(Collected data entries)
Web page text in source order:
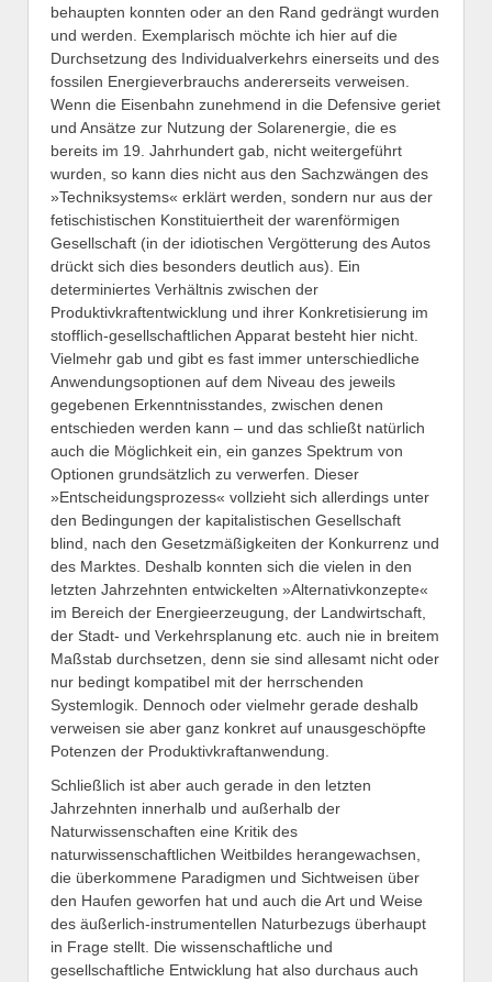
behaupten konnten oder an den Rand gedrängt wurden
und werden. Exemplarisch möchte ich hier auf die
Durchsetzung des Individualverkehrs einerseits und des
fossilen Energieverbrauchs andererseits verweisen.
Wenn die Eisenbahn zunehmend in die Defensive geriet
und Ansätze zur Nutzung der Solarenergie, die es
bereits im 19. Jahrhundert gab, nicht weitergeführt
wurden, so kann dies nicht aus den Sachzwängen des
»Techniksystems« erklärt werden, sondern nur aus der
fetischistischen Konstituiertheit der warenförmigen
Gesellschaft (in der idiotischen Vergötterung des Autos
drückt sich dies besonders deutlich aus). Ein
determiniertes Verhältnis zwischen der
Produktivkraftentwicklung und ihrer Konkretisierung im
stofflich-gesellschaftlichen Apparat besteht hier nicht.
Vielmehr gab und gibt es fast immer unterschiedliche
Anwendungsoptionen auf dem Niveau des jeweils
gegebenen Erkenntnisstandes, zwischen denen
entschieden werden kann – und das schließt natürlich
auch die Möglichkeit ein, ein ganzes Spektrum von
Optionen grundsätzlich zu verwerfen. Dieser
»Entscheidungsprozess« vollzieht sich allerdings unter
den Bedingungen der kapitalistischen Gesellschaft
blind, nach den Gesetzmäßigkeiten der Konkurrenz und
des Marktes. Deshalb konnten sich die vielen in den
letzten Jahrzehnten entwickelten »Alternativkonzepte«
im Bereich der Energieerzeugung, der Landwirtschaft,
der Stadt- und Verkehrsplanung etc. auch nie in breitem
Maßstab durchsetzen, denn sie sind allesamt nicht oder
nur bedingt kompatibel mit der herrschenden
Systemlogik. Dennoch oder vielmehr gerade deshalb
verweisen sie aber ganz konkret auf unausgeschöpfte
Potenzen der Produktivkraftanwendung.
Schließlich ist aber auch gerade in den letzten
Jahrzehnten innerhalb und außerhalb der
Naturwissenschaften eine Kritik des
naturwissenschaftlichen Weitbildes herangewachsen,
die überkommene Paradigmen und Sichtweisen über
den Haufen geworfen hat und auch die Art und Weise
des äußerlich-instrumentellen Naturbezugs überhaupt
in Frage stellt. Die wissenschaftliche und
gesellschaftliche Entwicklung hat also durchaus auch
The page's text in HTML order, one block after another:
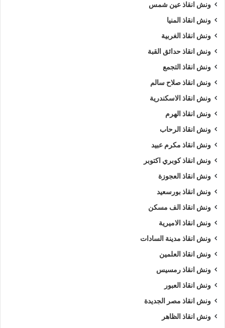
ونش انقاذ عين شمس
ونش انقاذ المنيا
ونش انقاذ الغربية
ونش انقاذ حدائق القبة
ونش انقاذ التجمع
ونش انقاذ صلاح سالم
ونش انقاذ الاسكندرية
ونش انقاذ الهرم
ونش انقاذ الرحاب
ونش انقاذ مكرم عبيد
ونش انقاذ كوبري اكتوبر
ونش انقاذ العجوزة
ونش انقاذ بورسعيد
ونش انقاذ الف مسكن
ونش انقاذ الاميرية
ونش انقاذ مدينة السادات
ونش انقاذ العلمين
ونش انقاذ رمسيس
ونش انقاذ العبور
ونش انقاذ مصر الجديدة
ونش انقاذ الظاهر
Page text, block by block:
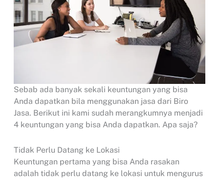
Sebab ada banyak sekali keuntungan yang bisa
Anda dapatkan bila menggunakan jasa dari Biro
Jasa. Berikut ini kami sudah merangkumnya menjadi
4 keuntungan yang bisa Anda dapatkan. Apa saja?
Tidak Perlu Datang ke Lokasi
Keuntungan pertama yang bisa Anda rasakan
adalah tidak perlu datang ke lokasi untuk mengurus
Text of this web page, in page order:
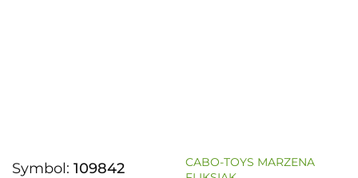
Symbol: 109842
CABO-TOYS MARZENA
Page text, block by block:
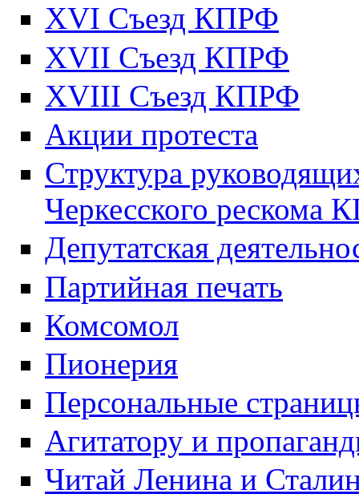
XVI Съезд КПРФ
XVII Cъезд КПРФ
XVIII Cъезд КПРФ
Акции протеста
Структура
Черкесского рескома
Депутатская
Партийная печать
Комсомол
Пионерия
Персональные
Агитатору и
Читай Ленина и
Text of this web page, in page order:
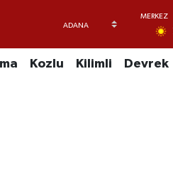
Kozlu Kilimli Devrek
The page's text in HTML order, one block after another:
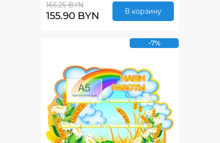
165.25 BYN
155.90 BYN В корзину
-7%
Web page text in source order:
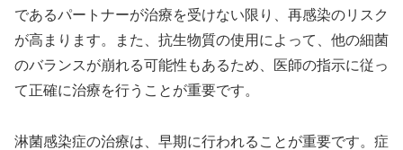
であるパートナーが治療を受けない限り、再感染のリスク
が高まります。また、抗生物質の使用によって、他の細菌
のバランスが崩れる可能性もあるため、医師の指示に従っ
て正確に治療を行うことが重要です。
淋菌感染症の治療は、早期に行われることが重要です。症
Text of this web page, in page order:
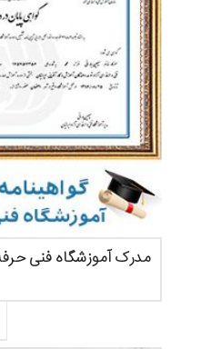
مدرک آموزشگاه فنی
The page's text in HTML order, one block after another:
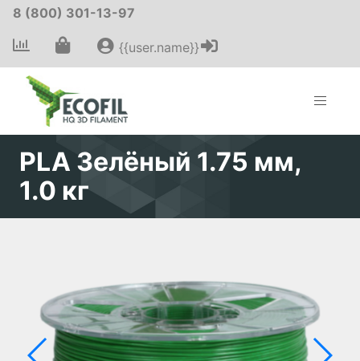
8 (800) 301-13-97
{{user.name}}
PLA Зелёный 1.75 мм,
1.0 кг
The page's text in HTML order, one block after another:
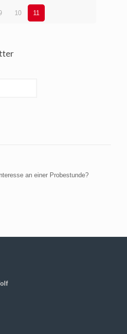
10 11
an einer Probestunde?
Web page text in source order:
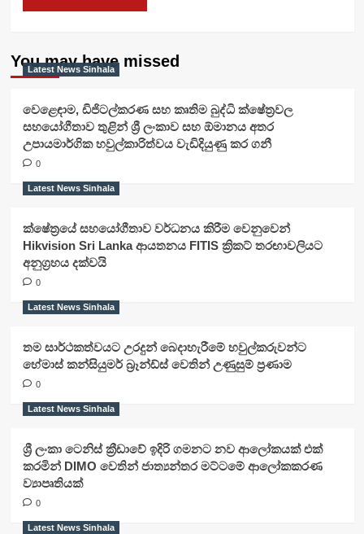
You may have missed
Latest News Sinhala
වෙළෙඳාම, ඩිජිටල්කරණ සහ කෘතිම බුද්ධි ක්ෂේත්‍රවල
සහයෝගීතාව තුළින් ශ්‍රී ලංකාව සහ ඕමානය අතර
උපායමාර්ගික හවුල්කාරිත්වය වැඩිදියුණු කර ගනී
0
Latest News Sinhala
ක්ෂේත්‍රයේ සහයෝගීතාව වර්ධනය කිරීම වෙනුවෙන්
Hikvision Sri Lanka ආයතනය FITIS ක්‍රිකට් තරඟාවලියට
අනුග්‍රහය දක්වයි
0
Latest News Sinhala
තම සාර්ථකත්වයට උරදුන් බෙදාහැරීමේ හවුල්කරුවන්ට
හේමාස් කන්සියුමර් බ්‍රෑන්ඩ්ස් වෙතින් උණුසුම් ප්‍රණාම
0
Latest News Sinhala
ශ්‍රී ලංකා ටෙනිස් ක්‍රීඩාවේ ඉදිරි ගමනට නව ආලෝකයක් එක්
කරමින් DIMO වෙතින් ජාත්‍යන්තර මට්ටමේ ආලෝකකරණ
ව්‍යාපෘතියක්
0
Latest News Sinhala
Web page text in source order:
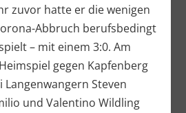
zuvor hatte er die wenigen
Abbruch berufsbedingt
– mit einem 3:0. Am
gegen Kapfenberg
Steven
und Valentino Wildling
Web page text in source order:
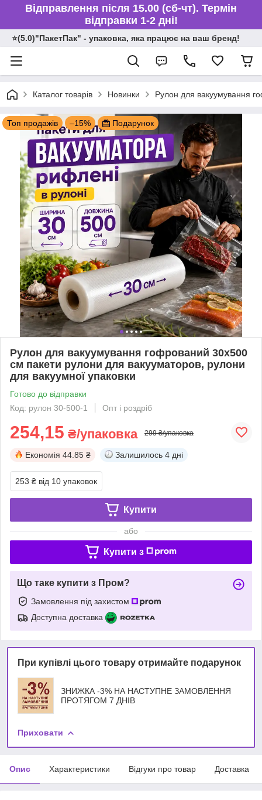
Відправлення після 15.00 (сб-чт). Термін
відправки 1-2 дні!
⭐️(5.0)"ПакетПак" - упаковка, яка працює на ваш бренд!
Каталог товарів Новинки Рулон для вакуумування
Топ продажів –15% Подарунок
Рулон для вакуумування гофрований 30х500
см пакети рулони для вакууматоров, рулони
для вакуумної упаковки
Готово до відправки
Код: рулон 30-500-1
Опт і роздріб
254,15 ₴/упаковка 299 ₴/упаковка
Економія 44.85 ₴ Залишилось 4 дні
253 ₴ від 10 упаковок
Купити
або
Купити з
Що таке купити з Пром?
Замовлення під захистом
Доступна доставка
При купівлі цього товару отримайте подарунок
ЗНИЖКА -3% НА НАСТУПНЕ ЗАМОВЛЕННЯ
ПРОТЯГОМ 7 ДНІВ
Приховати
Опис Характеристики Відгуки про товар Доставка
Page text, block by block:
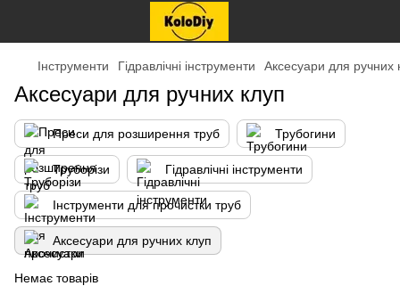
Інструменти Гідравлічні інструменти Аксесуари для ручних
Аксесуари для ручних клуп
Преси для розширення труб Трубогини
Труборізи Гідравлічні інструменти
Інструменти для прочистки труб
Аксесуари для ручних клуп
Немає товарів
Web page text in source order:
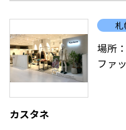
す。履き易いからと言っ
ではなくて、シーンに合
サイズは22.0cm～
し、定番ものからトレン
札
場所
ファ
カスタネ
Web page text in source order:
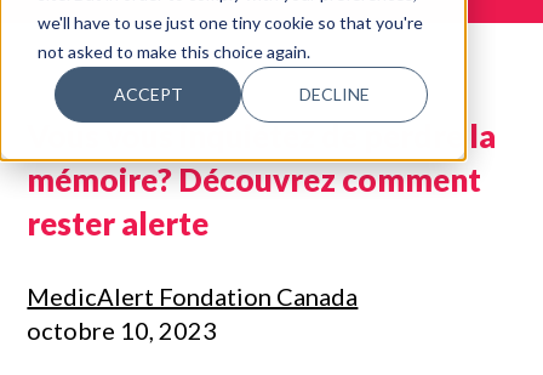
we'll have to use just one tiny cookie so that you're
not asked to make this choice again.
ACCEPT DECLINE
Vous vous inquiétez de perdre la
mémoire? Découvrez comment
rester alerte
MedicAlert Fondation Canada
octobre 10, 2023
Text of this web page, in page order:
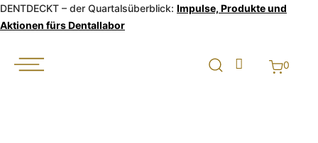
DENTDECKT – der Quartalsüberblick: Impulse, Produkte und
Aktionen fürs Dentallabor
0
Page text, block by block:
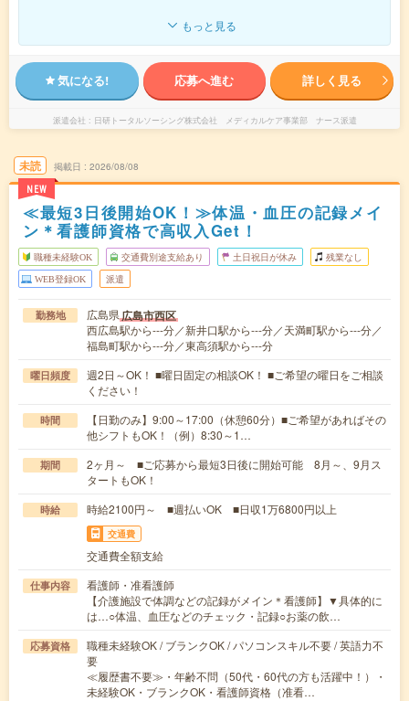
もっと見る
気になる! 応募へ進む 詳しく見る
派遣会社 日研トータルソーシング株式会社 メディカルケア事業部 ナース派遣
未読
NEW
掲載日 2026/08/08
≪最短3日後開始OK！≫体温・血圧の記録メイ
ン＊看護師資格で高収入Get！
職種未経験OK 交通費別途支給あり 土日祝日が休み 残業なし
WEB登録OK 派遣
勤務地 広島県広島市西区
西広島駅から---分／新井口駅から---分／天満町駅から---分／
福島町駅から---分／東高須駅から---分
曜日頻度
週2日～OK！ ■曜日固定の相談OK！ ■ご希望の曜日をご相談
ください！
時間
【日勤のみ】9:00～17:00（休憩60分）■ご希望があればその
他シフトもOK！（例）8:30～1…
期間
2ヶ月～ ■ご応募から最短3日後に開始可能 8月～、9月ス
タートもOK！
時給 時給2100円～ ■週払いOK ■日収1万6800円以上
交通費
交通費全額支給
仕事内容
看護師・准看護師
【介護施設で体調などの記録がメイン＊看護師】▼具体的に
は…○体温、血圧などのチェック・記録○お薬の飲…
応募資格
職種未経験OK / ブランクOK / パソコンスキル不要 / 英語力不
要
≪履歴書不要≫・年齢不問（50代・60代の方も活躍中！）・
未経験OK・ブランクOK・看護師資格（准看…
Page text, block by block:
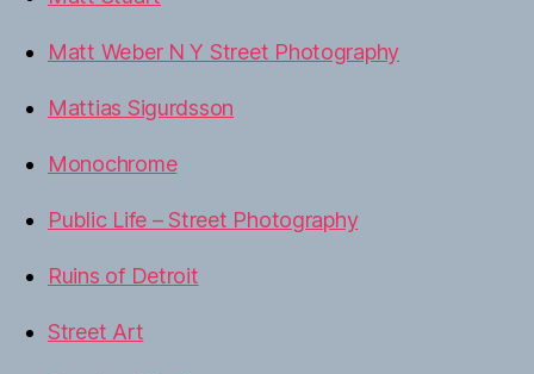
Matt Weber N Y Street Photography
Mattias Sigurdsson
Monochrome
Public Life – Street Photography
Ruins of Detroit
Street Art
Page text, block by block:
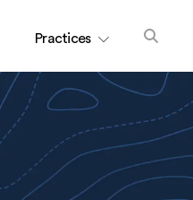
Practices
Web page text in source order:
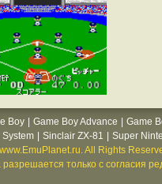
Boy Game Boy Advance Game
Sinclair ZX-81 Super
All Rights
только с согласия
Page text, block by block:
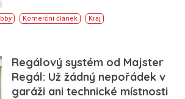
Komerční článek Kraj
Regálový systém od Majster
Regál: Už žádný nepořádek v
garáži ani technické místnosti

Task goal:
Please return all lines from the records that hold the word "kann".

Output for this exercise:
wurden, so kann dies nicht aus den Sachzwängen des
entschieden werden kann – und das schließt natürlich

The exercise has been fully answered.